No results posted yet for this study

Summary

This study focuses on the prevalence and identification of kidney disease among participants of the WTC Health Program and the study team are planning to assess kidney disease in a multi-factorial manner. The first aim of this study is to correlate kidney dysfunction with 9/11 exposure, and the study team predicts that exposure to 9/11 is an independent risk factor in kidney disease among the WTC Health Program participants.

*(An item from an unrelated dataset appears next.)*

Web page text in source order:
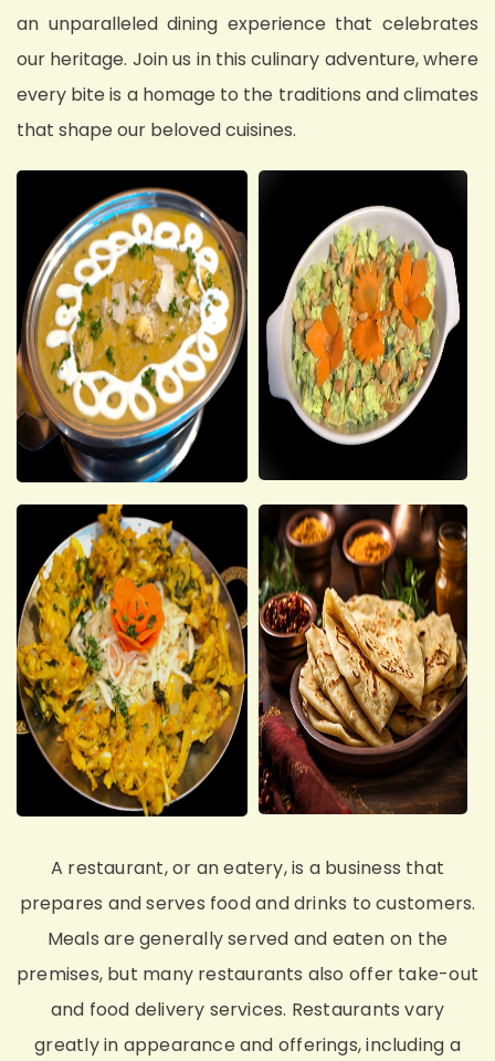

Secondly, the study team proposes that a well-established WTC-related condition, obstructive sleep apnea (OSA), is independently associated with kidney disease. In addition, the study team believe there is a temporal causative relationship between evidence of kidney disease and the severity of OSA. Finally, the last aim is to further identify and explore potential mechanisms and phenotypes of kidney disease in participants of the WTC Health Programs.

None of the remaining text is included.